Segment Open

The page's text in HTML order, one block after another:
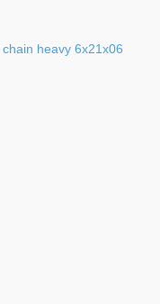
chain heavy 6x21x06
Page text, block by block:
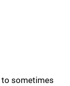
to sometimes
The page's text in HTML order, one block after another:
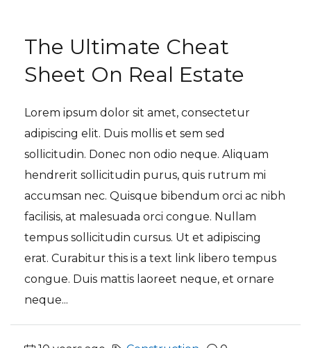
The Ultimate Cheat
Sheet On Real Estate
Lorem ipsum dolor sit amet, consectetur
adipiscing elit. Duis mollis et sem sed
sollicitudin. Donec non odio neque. Aliquam
hendrerit sollicitudin purus, quis rutrum mi
accumsan nec. Quisque bibendum orci ac nibh
facilisis, at malesuada orci congue. Nullam
tempus sollicitudin cursus. Ut et adipiscing
erat. Curabitur this is a text link libero tempus
congue. Duis mattis laoreet neque, et ornare
neque...
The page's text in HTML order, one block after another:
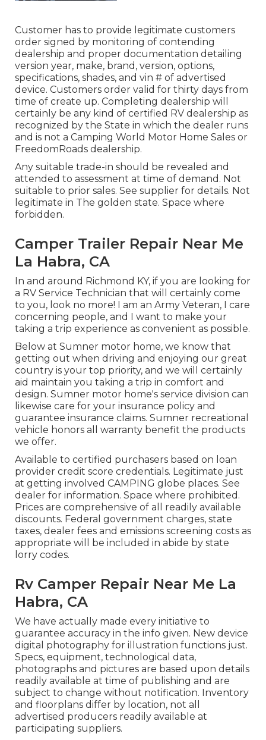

Segment Closed

• _What the task requires_
Retype the data above exactly; pictures are not part of the copy.

• _Answer section_
The page's text in HTML order, one block after another:
chain heavy 6x21x06
Page text, block by block:
to sometimes
The page's text in HTML order, one block after another:
The Ultimate Cheat
Sheet On Real Estate
Lorem ipsum dolor sit amet, consectetur
adipiscing elit. Duis mollis et sem sed
sollicitudin. Donec non odio neque. Aliquam
hendrerit sollicitudin purus, quis rutrum mi
accumsan nec. Quisque bibendum orci ac nibh
facilisis, at malesuada orci congue. Nullam
tempus sollicitudin cursus. Ut et adipiscing
erat. Curabitur this is a text link libero tempus
congue. Duis mattis laoreet neque, et ornare
neque...
The page's text in HTML order, one block after another:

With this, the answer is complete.